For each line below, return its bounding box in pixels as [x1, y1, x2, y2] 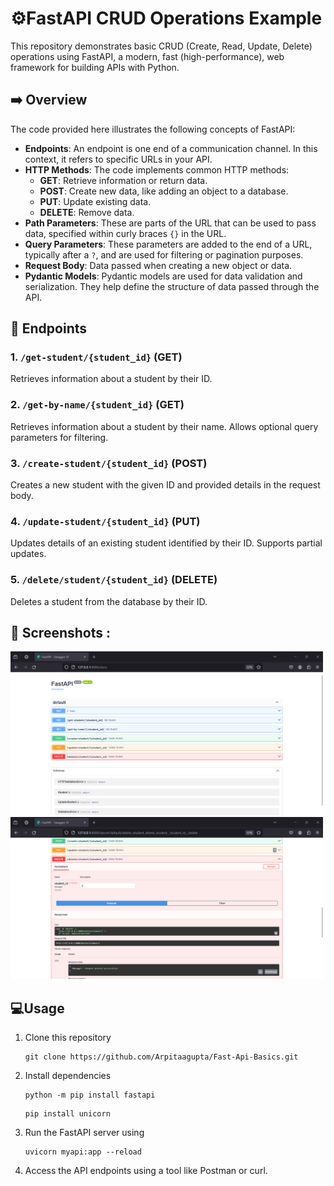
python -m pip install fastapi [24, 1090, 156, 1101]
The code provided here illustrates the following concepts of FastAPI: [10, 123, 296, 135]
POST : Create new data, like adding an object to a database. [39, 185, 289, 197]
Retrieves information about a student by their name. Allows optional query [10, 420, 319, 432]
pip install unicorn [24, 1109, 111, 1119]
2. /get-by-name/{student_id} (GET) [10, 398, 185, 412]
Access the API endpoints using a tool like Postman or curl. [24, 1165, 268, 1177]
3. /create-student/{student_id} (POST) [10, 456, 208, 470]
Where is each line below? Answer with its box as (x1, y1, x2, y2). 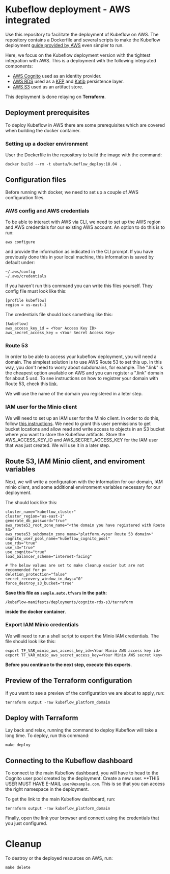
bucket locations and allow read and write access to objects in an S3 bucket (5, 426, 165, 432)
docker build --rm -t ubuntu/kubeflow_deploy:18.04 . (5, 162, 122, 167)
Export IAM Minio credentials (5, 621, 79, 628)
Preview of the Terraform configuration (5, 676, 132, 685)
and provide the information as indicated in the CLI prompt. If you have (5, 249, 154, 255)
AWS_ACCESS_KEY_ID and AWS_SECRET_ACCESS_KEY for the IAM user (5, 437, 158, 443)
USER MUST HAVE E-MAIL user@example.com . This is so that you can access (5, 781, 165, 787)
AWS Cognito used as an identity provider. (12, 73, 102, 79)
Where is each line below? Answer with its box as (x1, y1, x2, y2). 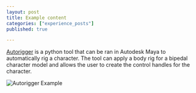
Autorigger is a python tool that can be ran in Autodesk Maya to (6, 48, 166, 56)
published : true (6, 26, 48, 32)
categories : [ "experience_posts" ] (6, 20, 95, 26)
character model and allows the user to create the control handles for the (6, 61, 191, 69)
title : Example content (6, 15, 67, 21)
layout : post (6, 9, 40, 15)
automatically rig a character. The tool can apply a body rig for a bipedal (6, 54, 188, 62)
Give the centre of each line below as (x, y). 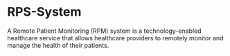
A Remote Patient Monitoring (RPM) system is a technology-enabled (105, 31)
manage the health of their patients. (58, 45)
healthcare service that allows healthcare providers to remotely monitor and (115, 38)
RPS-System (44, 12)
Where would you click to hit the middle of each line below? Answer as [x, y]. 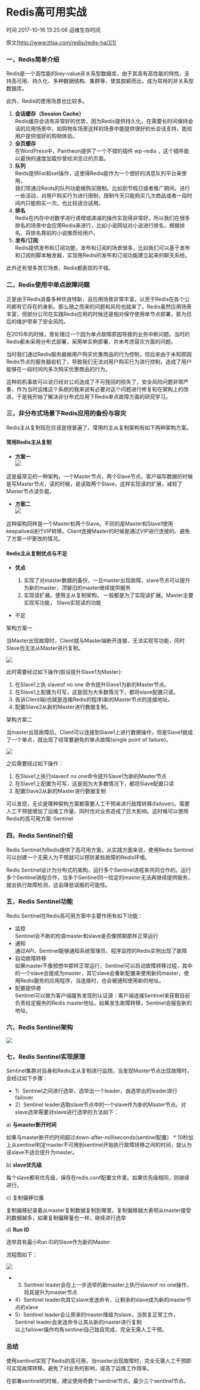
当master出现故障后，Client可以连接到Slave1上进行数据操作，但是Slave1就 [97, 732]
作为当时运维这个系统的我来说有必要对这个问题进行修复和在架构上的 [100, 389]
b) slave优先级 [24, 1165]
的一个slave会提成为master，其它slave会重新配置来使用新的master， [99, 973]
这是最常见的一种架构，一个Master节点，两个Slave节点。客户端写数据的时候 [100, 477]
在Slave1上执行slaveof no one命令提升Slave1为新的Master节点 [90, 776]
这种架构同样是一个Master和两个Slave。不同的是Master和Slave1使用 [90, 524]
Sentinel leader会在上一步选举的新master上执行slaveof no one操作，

==================================================

▶ [Exercise description] The word "like" occurs on some lines of the data. Give the number of those lines only.

▶ [Answer for this exercise] 2